An action-oriented answer might to the following. The enforcement action implied by this rule is to check the salesperson's credentials. The context for such a check might be just prior to the close of each sale, or perhaps upon an annual review of the salesperson's performance.
The business rule approach offers a distinctly different approach -- one based on events rather than actions. Logically (meaning based on the business logic), there are precise changes-in-state (i.e., events) where the sample rule needs to be tested, as follows. By the way, these same three rule-test events could be produced by dozens of different processes -- but the rule applies to all of them equally.
- When a salesperson is indicated as selling a product.
- When a salesperson ceases to present a manufacturer.
- When a manufacturer ceases to produce a product.
Aside: Note that there is more than one test-rule event (actually three) where this rule needs to be evaluated. In general, analysis of any rule -- even very simple ones -- reveals at least two such test-rule events.
The business rule approach features an architecture with (at least) three primitives: action (process), event, and rule. These three primitives are mapped to each other as follows: action (process) -- event -- rule. This approach permits: (1) unifying any given rule across all such processes, (2) ensuring that the rule is enforced consistently across all the processes, and (3) simplifying the processes themselves.
Consider another rule, this time an inference rule: It-is-raining implies sidewalks-are-wet. This rule actually provides two pieces of logic, as follows:
- If a fact is asserted that it is raining, then the fact that the sidewalks are wet can be automatically asserted.
- If sidewalks are known to be not wet, then it can be deduced that it isn't raining.
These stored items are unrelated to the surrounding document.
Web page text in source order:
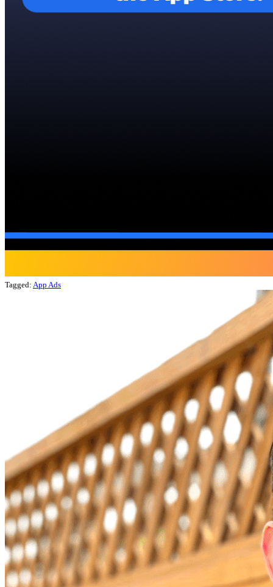
Tagged: App Ads
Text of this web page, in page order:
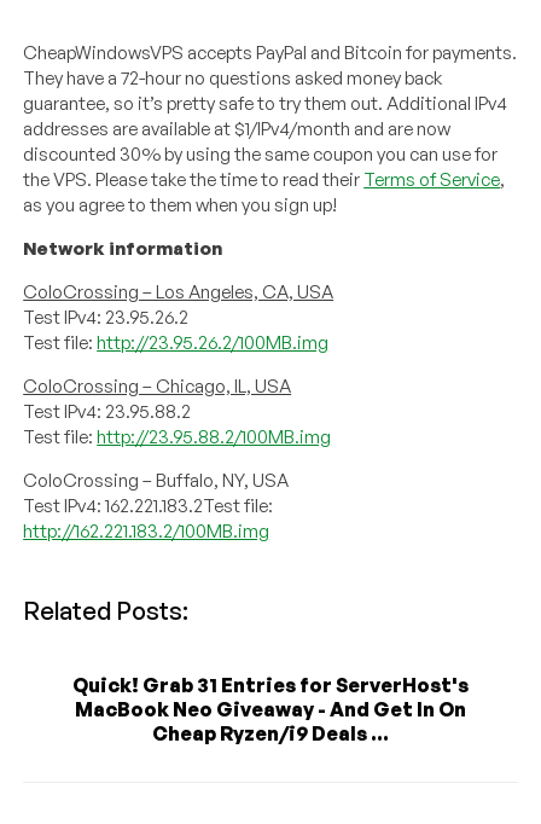
CheapWindowsVPS accepts PayPal and Bitcoin for payments.
They have a 72-hour no questions asked money back
guarantee, so it’s pretty safe to try them out. Additional IPv4
addresses are available at $1/IPv4/month and are now
discounted 30% by using the same coupon you can use for
the VPS. Please take the time to read their Terms of Service,
as you agree to them when you sign up!
Network information
ColoCrossing – Los Angeles, CA, USA
Test IPv4: 23.95.26.2
Test file:http://23.95.26.2/100MB.img
ColoCrossing – Chicago, IL, USA
Test IPv4: 23.95.88.2
Test file:http://23.95.88.2/100MB.img
ColoCrossing – Buffalo, NY, USA
Test IPv4: 162.221.183.2Test file:
http://162.221.183.2/100MB.img
Related Posts:
Quick! Grab 31 Entries for ServerHost's
MacBook Neo Giveaway - And Get In On
Cheap Ryzen/i9 Deals ...

Again, this rule clearly illustrates the general case that there are always two or more rule-test events relevant to the evaluation of any rule. The rule-test events relevant to this particular rule are:
- When raining is indicated.
- When sidewalks are not wet is indicated.
Here then is the big idea of the business rule approach. Given a rule and the rule-test event(s) relevant to that rule , the enforcement action(s) for the rule can be assumed -- that is, left to a rule engine.
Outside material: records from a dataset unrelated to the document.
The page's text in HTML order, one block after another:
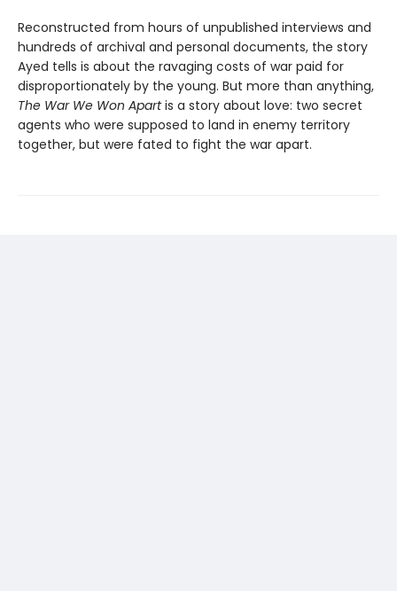
Reconstructed from hours of unpublished interviews and
hundreds of archival and personal documents, the story
Ayed tells is about the ravaging costs of war paid for
disproportionately by the young. But more than anything,
The War We Won Apartis a story about love: two secret
agents who were supposed to land in enemy territory
together, but were fated to fight the war apart.

What does this say about approaches that essentially view rules as preconditions and/or post-conditions (to actions)? The business rule approach shows it to be deeply flawed. Business logic parsed that way can never lead to business logic managed by the business side.
Achieving the business capabilities demanded today (e.g., mass-customization, real-time compliance, near-zero latency, etc.) requires that business logic be directly validated and altered by business-side workers as an on-going business activity. If action-oriented approaches were capable of producing such support, they already would have already done so. The problem is with the paradigm itself. Time for a seismic shift in how business logic is conceived and deployed!